Exercise details: Produce a faithful copy of the data, one that leaves out the pictures.

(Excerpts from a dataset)
━━━━━━━━

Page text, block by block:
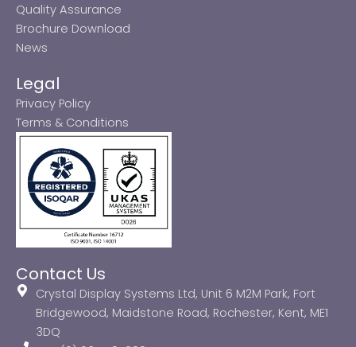
Quality Assurance
Brochure Download
News
Legal
Privacy Policy
Terms & Conditions
Contact Us
Crystal Display Systems Ltd, Unit 6 M2M Park, Fort
Bridgewood, Maidstone Road, Rochester, Kent, ME1
3DQ
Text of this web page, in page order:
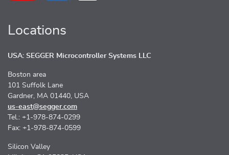
Locations
USA: SEGGER Microcontroller Systems LLC
Boston area
101 Suffolk Lane
Gardner, MA 01440, USA
us-east@segger.com
Tel.: +1-978-874-0299
Fax: +1-978-874-0599
Silicon Valley
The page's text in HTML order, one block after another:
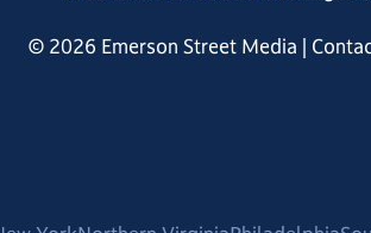
© 2026 Emerson Street Media |
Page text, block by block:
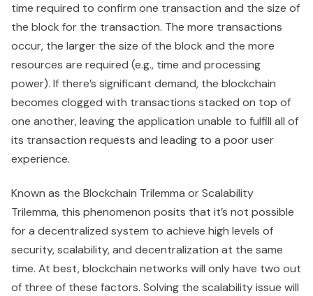
time required to confirm one transaction and the size of
the block for the transaction. The more transactions
occur, the larger the size of the block and the more
resources are required (e.g., time and processing
power). If there’s significant demand, the blockchain
becomes clogged with transactions stacked on top of
one another, leaving the application unable to fulfill all of
its transaction requests and leading to a poor user
experience.
Known as the Blockchain Trilemma or Scalability
Trilemma, this phenomenon posits that it’s not possible
for a decentralized system to achieve high levels of
security, scalability, and decentralization at the same
time. At best, blockchain networks will only have two out
of three of these factors. Solving the scalability issue will
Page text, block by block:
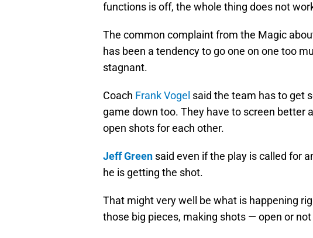
functions is off, the whole thing does not
The common complaint from the Magic
has been a tendency to go one on one too
stagnant.
Coach Frank Vogel said the team has to get
game down too. They have to screen better
open shots for each other.
Jeff Green said even if the play is called for
he is getting the shot.
That might very well be what is happening
those big pieces, making shots — open or
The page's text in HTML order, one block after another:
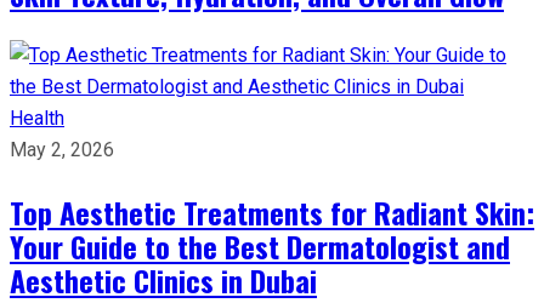
Health
May 2, 2026
Top Aesthetic Treatments for Radiant Skin:
Your Guide to the Best Dermatologist and
Aesthetic Clinics in Dubai
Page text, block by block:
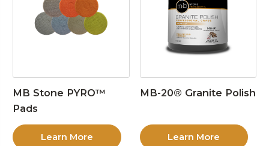
MB Stone PYRO™
Pads
Learn More
MB-20® Granite Polish
Learn More
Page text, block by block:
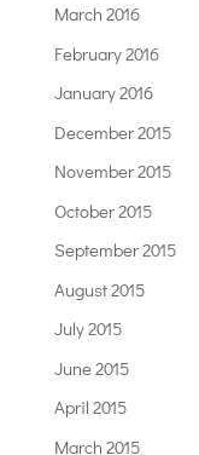
March 2016
February 2016
January 2016
December 2015
November 2015
October 2015
September 2015
August 2015
July 2015
June 2015
April 2015
March 2015
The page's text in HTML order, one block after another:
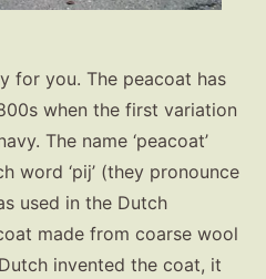
for you. The peacoat has
when the first variation
The name ‘peacoat’
word ‘pij’ (they pronounce
used in the Dutch
made from coarse wool
invented the coat, it
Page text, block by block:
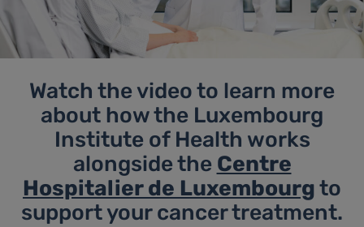
Watch the video to learn more
about how the Luxembourg
Institute of Health works
alongside the Centre
Hospitalier de Luxembourgto
support your cancer treatment.
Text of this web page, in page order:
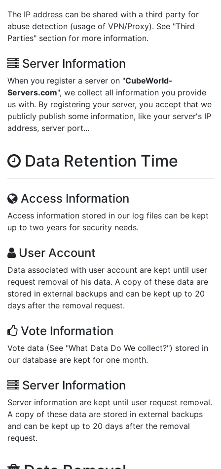
The IP address can be shared with a third party for
abuse detection (usage of VPN/Proxy). See "Third
Parties" section for more information.
Server Information
When you register a server on "CubeWorld-
Servers.com", we collect all information you provide
us with. By registering your server, you accept that we
publicly publish some information, like your server's IP
address, server port...
Data Retention Time
Access Information
Access information stored in our log files can be kept
up to two years for security needs.
User Account
Data associated with user account are kept until user
request removal of his data. A copy of these data are
stored in external backups and can be kept up to 20
days after the removal request.
Vote Information
Vote data (See "What Data Do We collect?") stored in
our database are kept for one month.
Server Information
Server information are kept until user request removal.
A copy of these data are stored in external backups
and can be kept up to 20 days after the removal
request.
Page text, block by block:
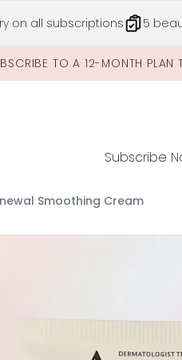
on all subscriptions 5
TO A 12-MONTH PLAN
Subscribe
Smoothing Cream
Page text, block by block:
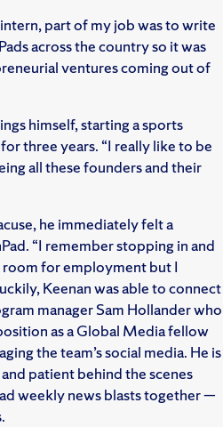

━━━━━━━━

Expected output:
Page text, block by block:
Quality Assurance
Brochure Download
News
Legal
Privacy Policy
Terms & Conditions
Contact Us
Crystal Display Systems Ltd, Unit 6 M2M Park, Fort
Bridgewood, Maidstone Road, Rochester, Kent, ME1
3DQ
Text of this web page, in page order:
Locations
USA: SEGGER Microcontroller Systems LLC
Boston area
101 Suffolk Lane
Gardner, MA 01440, USA
us-east@segger.com
Tel.: +1-978-874-0299
Fax: +1-978-874-0599
Silicon Valley
The page's text in HTML order, one block after another:
© 2026 Emerson Street Media |
Page text, block by block:
time required to confirm one transaction and the size of
the block for the transaction. The more transactions
occur, the larger the size of the block and the more
resources are required (e.g., time and processing
power). If there’s significant demand, the blockchain
becomes clogged with transactions stacked on top of
one another, leaving the application unable to fulfill all of
its transaction requests and leading to a poor user
experience.
Known as the Blockchain Trilemma or Scalability
Trilemma, this phenomenon posits that it’s not possible
for a decentralized system to achieve high levels of
security, scalability, and decentralization at the same
time. At best, blockchain networks will only have two out
of three of these factors. Solving the scalability issue will
Page text, block by block:
functions is off, the whole thing does not
The common complaint from the Magic
has been a tendency to go one on one too
stagnant.
Coach Frank Vogel said the team has to get
game down too. They have to screen better
open shots for each other.
Jeff Green said even if the play is called for
he is getting the shot.
That might very well be what is happening
those big pieces, making shots — open or
The page's text in HTML order, one block after another:
Health
May 2, 2026
Top Aesthetic Treatments for Radiant Skin:
Your Guide to the Best Dermatologist and
Aesthetic Clinics in Dubai
Page text, block by block:
MB Stone PYRO™
Pads
Learn More
MB-20® Granite Polish
Learn More
Page text, block by block:
March 2016
February 2016
January 2016
December 2015
November 2015
October 2015
September 2015
August 2015
July 2015
June 2015
April 2015
March 2015
The page's text in HTML order, one block after another:
for you. The peacoat has
when the first variation
The name ‘peacoat’
word ‘pij’ (they pronounce
used in the Dutch
made from coarse wool
invented the coat, it
Page text, block by block:
Watch the video to learn more
about how the Luxembourg
Institute of Health works
alongside the Centre
Hospitalier de Luxembourgto
support your cancer treatment.
Text of this web page, in page order:
The IP address can be shared with a third party for
abuse detection (usage of VPN/Proxy). See "Third
Parties" section for more information.
Server Information
When you register a server on "CubeWorld-
Servers.com", we collect all information you provide
us with. By registering your server, you accept that we
publicly publish some information, like your server's IP
address, server port...
Data Retention Time
Access Information
Access information stored in our log files can be kept
up to two years for security needs.
User Account
Data associated with user account are kept until user
request removal of his data. A copy of these data are
stored in external backups and can be kept up to 20
days after the removal request.
Vote Information
Vote data (See "What Data Do We collect?") stored in
our database are kept for one month.
Server Information
Server information are kept until user request removal.
A copy of these data are stored in external backups
and can be kept up to 20 days after the removal
request.
Page text, block by block:
on all subscriptions 5
TO A 12-MONTH PLAN
Subscribe
Smoothing Cream
Page text, block by block:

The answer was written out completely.